● What to produce
Beginning with the line that contains "to the kernel", copy each remaining line of the data below exactly.

● Source data
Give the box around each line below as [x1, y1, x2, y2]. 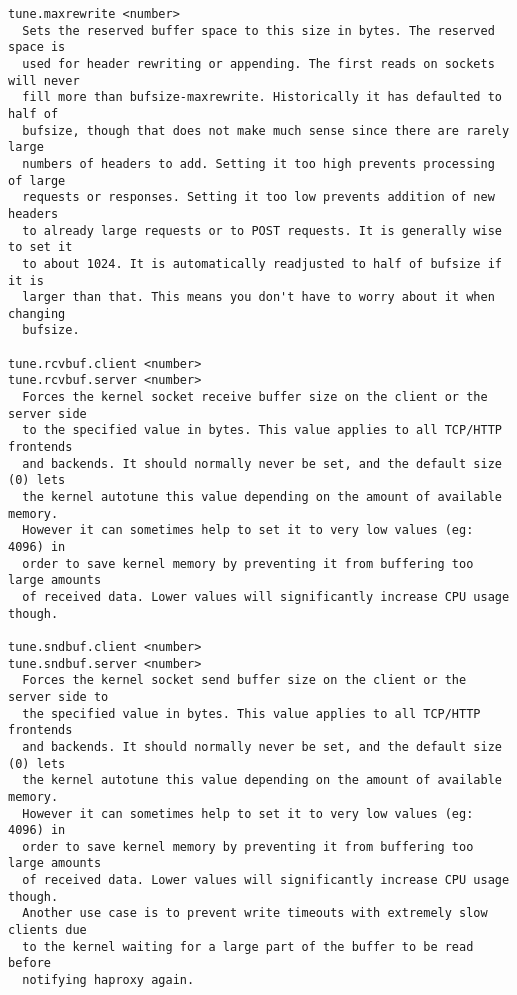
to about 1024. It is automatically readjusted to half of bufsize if [22, 256, 502, 271]
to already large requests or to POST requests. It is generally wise [22, 223, 502, 238]
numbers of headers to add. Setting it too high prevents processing [22, 156, 495, 171]
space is [8, 40, 66, 55]
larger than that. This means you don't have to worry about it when [22, 290, 495, 305]
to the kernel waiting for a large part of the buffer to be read [22, 939, 474, 954]
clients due [8, 923, 87, 938]
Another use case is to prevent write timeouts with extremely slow [22, 906, 488, 921]

● The answer
to the kernel waiting for a large part of the buffer to be read [22, 939, 474, 954]
clients due [8, 923, 87, 938]
Another use case is to prevent write timeouts with extremely slow [22, 906, 488, 921]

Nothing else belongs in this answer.